Architecture Overview

Before:
  StorageBackend (concrete)
    ├── local: PosixFile / UringFile
    └── #ifdef USE_3FS: ThreeFSFile (via is_3fs_dir_ + 3fs-virt probe)

After:
  StorageBackend (pure local)
    └── PosixFile / UringFile

  DistributedStorageBackend (new)
    └── FileSystemAdapter (abstract)
            └── Hf3fsAdapter (3FS via USRBIO)
            └── CephFsAdapter (future)
            └── JuiceFsAdapter (future)

Solution:

  1. Add DistributedStorageBackend as a new StorageBackendInterface implementation, peer to existing backends
  2. Introduce FileSystemAdapter abstract interface inside DistributedStorageBackend to encapsulate DFS differences
  3. Implement Hf3fsAdapter as the first FileSystemAdapter (reuses existing USRBIO logic)
  4. Strip all 3FS logic from StorageBackend (removes is_3fs_dir_, USRBIOResourceManager, ThreeFSFile creation, 3fs-virt path probing)
  5. Add StorageBackendType::kDistributed and wire it through CreateStorageBackend() factory
  6. Add DFS-specific error codes (-1600 ~ -1605)
  7. Replace fragile path heuristic (fs::exists("3fs-virt")) with explicit configuration-driven backend selection

Closes: (link to issue if applicable)

Module

  • Transfer Engine (mooncake-transfer-engine)
  • Mooncake Store (mooncake-store)
  • Mooncake EP (mooncake-ep)
  • Integration (mooncake-integration)
  • P2P Store (mooncake-p2p-store)
  • Python Wheel (mooncake-wheel)
  • PyTorch Backend (mooncake-pg)
  • Mooncake RL (mooncake-rl)
  • CI/CD
  • Docs
  • Other

Type of Change

  • Bug fix
  • New feature
  • Refactor
  • Breaking change
  • Documentation update
  • Other

Breaking change details:

  • The automatic 3fs-virt path detection in StorageBackend::Create() is removed.

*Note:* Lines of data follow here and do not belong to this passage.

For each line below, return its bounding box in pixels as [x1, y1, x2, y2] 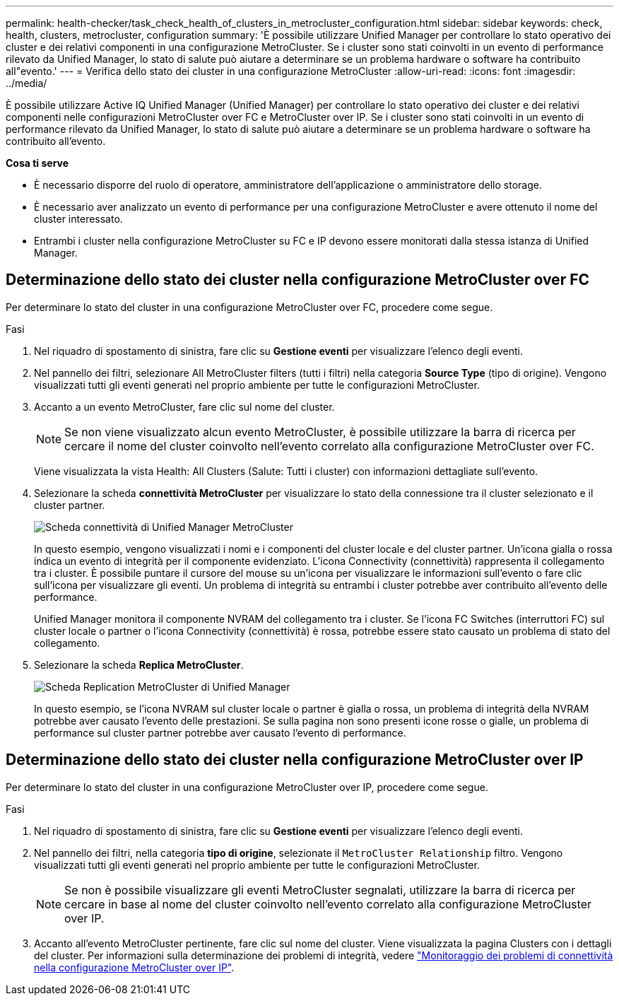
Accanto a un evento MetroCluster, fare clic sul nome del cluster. [34, 400, 335, 413]
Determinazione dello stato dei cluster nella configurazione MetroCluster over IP [6, 751, 584, 769]
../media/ [6, 77, 47, 89]
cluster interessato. [34, 213, 123, 225]
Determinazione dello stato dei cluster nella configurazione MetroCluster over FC [6, 271, 590, 289]
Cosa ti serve [6, 157, 69, 169]
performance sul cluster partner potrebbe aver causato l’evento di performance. [34, 726, 406, 739]
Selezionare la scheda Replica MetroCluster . [34, 658, 244, 671]
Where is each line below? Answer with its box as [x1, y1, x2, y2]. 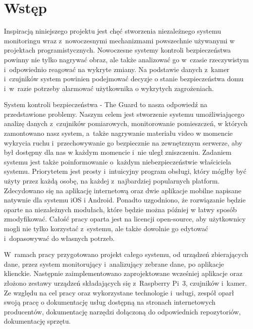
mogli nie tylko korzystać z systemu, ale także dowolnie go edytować [4, 223, 208, 233]
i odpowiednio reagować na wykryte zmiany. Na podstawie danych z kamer [4, 64, 230, 74]
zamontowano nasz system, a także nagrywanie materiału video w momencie [4, 128, 233, 138]
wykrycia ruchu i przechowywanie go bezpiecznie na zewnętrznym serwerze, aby [4, 137, 242, 147]
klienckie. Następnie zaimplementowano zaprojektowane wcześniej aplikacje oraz [4, 268, 243, 278]
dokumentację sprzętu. [4, 316, 71, 326]
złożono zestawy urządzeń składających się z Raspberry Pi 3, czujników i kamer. [4, 277, 247, 288]
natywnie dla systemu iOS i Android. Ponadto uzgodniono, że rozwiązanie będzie [4, 195, 246, 205]
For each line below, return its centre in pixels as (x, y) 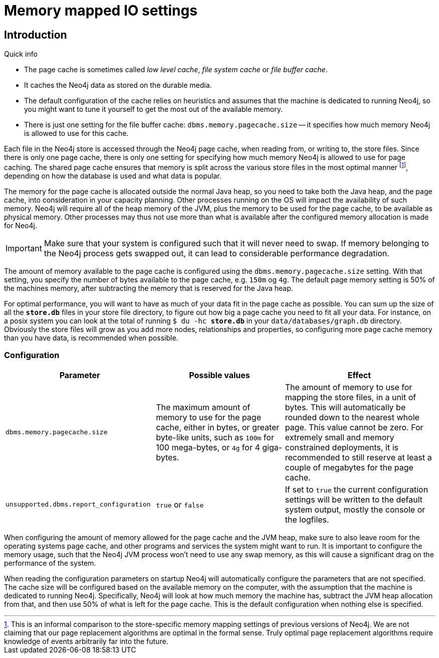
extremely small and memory (340, 437)
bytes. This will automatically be (345, 407)
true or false (180, 504)
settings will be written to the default (354, 499)
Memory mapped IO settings (101, 11)
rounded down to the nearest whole (352, 417)
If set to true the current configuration (357, 489)
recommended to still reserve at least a (358, 457)

Users relying on this heuristic must now explicitly set MOONCAKE_OFFLOAD_STORAGE_BACKEND_DESCRIPTOR=distributed_storage_backend and MOONCAKE_DISTRIBUTED_FS_TYPE=hf3fs.
  • StorageBackend constructor no longer accepts is_3fs_dir parameter.

How Has This Been Tested?

  • Existing mooncake-store unit tests pass without regression (bucket / file-per-key / offset-allocator backends unchanged)
  • Integration test with real 3FS cluster (pending)
  • New mock-based unit tests for DistributedStorageBackend using mock FileSystemAdapter (to be added in follow-up)

Build verification:

cmake .. -DUSE_3FS=ON
make -j$(nproc)

Checklist

  • I have performed a self-review of my own code.
  • I have formatted my own code using ./scripts/code_format.sh before submitting.
  • I have updated the documentation. (docs update in follow-up PR)
  • I have added tests to prove my changes are effective. (mock tests in follow-up PR)

Files Changed

# File Change
1 include/types.h Add DFS error codes (DFS_NETWORK_TIMEOUT ~ DFS_PARTIAL_WRITE)
2 include/storage_backend.h Add kDistributed; remove 3FS members from StorageBackend
3 src/storage_backend.cpp Add factory branch for kDistributed; remove 3FS logic
4 src/file_storage.cpp Parse distributed_storage_backend descriptor
5 src/CMakeLists.txt Add distributed_storage_backend.cpp; conditionally add hf3fs_adapter.cpp
6 include/storage/distributed/fs_adapter.h New: FileSystemAdapter abstract interface
7 include/storage/distributed/distributed_storage_backend.h New: DistributedStorageBackend + DistributedStorageConfig
8 include/storage/distributed/hf3fs_adapter.h New: Hf3fsAdapter declaration
9 src/storage/distributed/distributed_storage_backend.cpp New: Implementation (key→path mapping, BatchOffload/Load/ScanMeta)
10 src/storage/distributed/hf3fs_adapter.cpp New: USRBIO read/write/delete implementation

- Add FileSystemAdapter abstraction for distributed filesystems
- Add DistributedStorageBackend as a first-class StorageBackendInterface
- Add Hf3fsAdapter implementing FileSystemAdapter for 3FS USRBIO
- Remove 3FS logic from StorageBackend (is_3fs_dir_, ThreeFSFile, etc.)
- Add kDistributed to StorageBackendType enum and factory
- Add DFS error codes (-1600 ~ -1605)
- Use MOONCAKE_DISTRIBUTED_* env vars for configuration
Copy link
Copy Markdown
Contributor

@gemini-code-assist gemini-code-assist Bot left a comment

Choose a reason for hiding this comment

The reason will be displayed to describe this comment to others. Learn more.

Code Review

This pull request introduces a distributed storage backend (DistributedStorageBackend) along with a filesystem adapter interface (FileSystemAdapter) and an implementation for HF3FS (Hf3fsAdapter). It also refactors the existing StorageBackend to decouple eviction logic from the 3FS-specific implementation. The review identified several issues, including a critical buffer overflow risk in VectorReadFile due to an unchecked error code conversion, direct use of POSIX ::stat and std::filesystem::create_directories which bypasses the filesystem abstraction and can cause crashes, silent error suppression in ScanMeta, unsafe string unescaping in UnescapeFilename, and a configuration validation mismatch where "posix" is accepted but causes a factory crash.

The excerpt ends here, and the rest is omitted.